Labor Day morning was all about local union chapters in Rapid City, as they marched through the streets of downtown.
"It's just a time to celebrate the labor we put in all year long," said Randy Stainbrook, business manager for the International Brotherhood of Electrical Workers local 1250.
The celebration comes in the midst of mounting challenges.
"There's a lot of people that are out to get rid of unions," seen recently in the failed recall vote of anti-union Wisconsin Gov. Scott Walker, Stainbrook said.
But there are other, non-political issues bringing unions down.
"Shrinking overall membership seems to be a big problem," said IBEW local 1250 member Doug Zastrow.
The U.S. Labor Department reports 2011 union membership at 11.9 percent, down from more than 20 percent in 1983, the first year they collected the data.
"The fewer people that represent labor, the harder it is to negotiate a contract," said National Association of Letter-Carriers 30-year member Robert Sukut.

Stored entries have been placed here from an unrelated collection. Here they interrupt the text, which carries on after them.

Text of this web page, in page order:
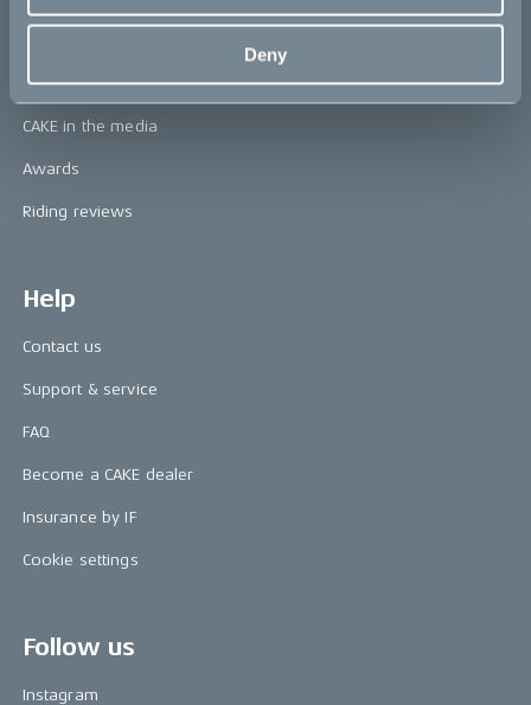
Deny
Press area
CAKE in the media
Awards
Riding reviews
Help
Contact us
Support & service
FAQ
Become a CAKE dealer
Insurance by IF
Cookie settings
Follow us
Instagram
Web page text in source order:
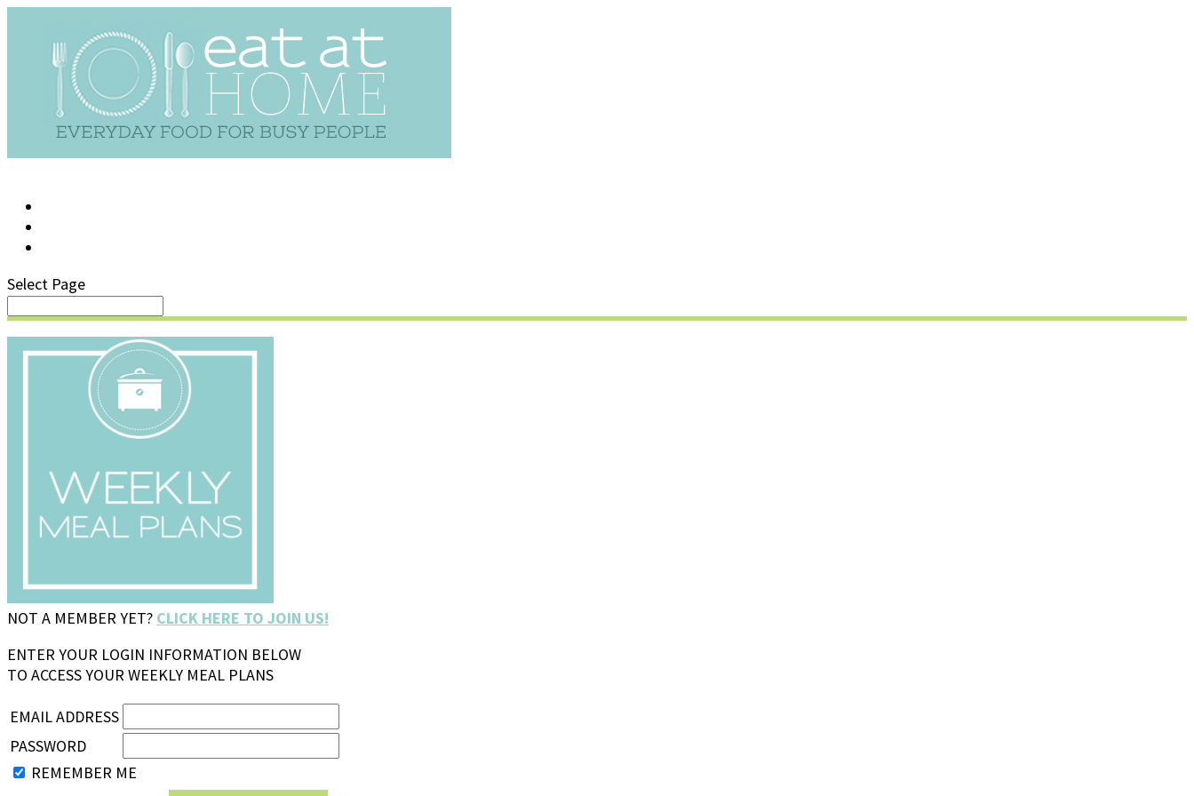
Select Page
NOT A MEMBER YET? CLICK HERE TO JOIN US!
ENTER YOUR LOGIN INFORMATION BELOW
TO ACCESS YOUR WEEKLY MEAL PLANS
EMAIL ADDRESS
PASSWORD
REMEMBER ME
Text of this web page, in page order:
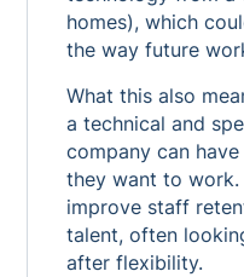
homes), which
the way future
What this also
a technical and
company can
they want to work.
improve staff
talent, often
after flexibility.
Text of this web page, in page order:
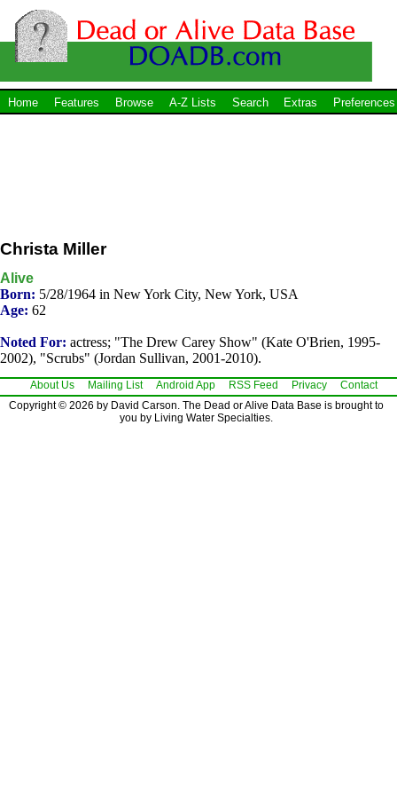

"If everyone was part of the labor movement or unions," added Zastrow, "we'd have a better position to bargain."
The organized labor situation is even more dire in South Dakota.
As a right to work state where union membership is not required, only about 5 percent of workers pay dues, down half a percent from 2010.
"We're here for everybody," Stainbrook said, "whether you're a union member or not."
That gets costly when building rent comes due and contracts get re-negotiated.
"Somebody has to pay the bill," said Zastrow.
Some argue unions have served their purpose, but union members say there's still work to be done.
"You have to maintain what you've gained," Zastrow said.
"I think South Dakota has a long ways to go before they recognize how important the working people here in South Dakota are to this stat," said Sukut.
Union members also say the fight for better wages and benefits is not over.
They warn the power balance between corporations and their workers is still a sensitive issue.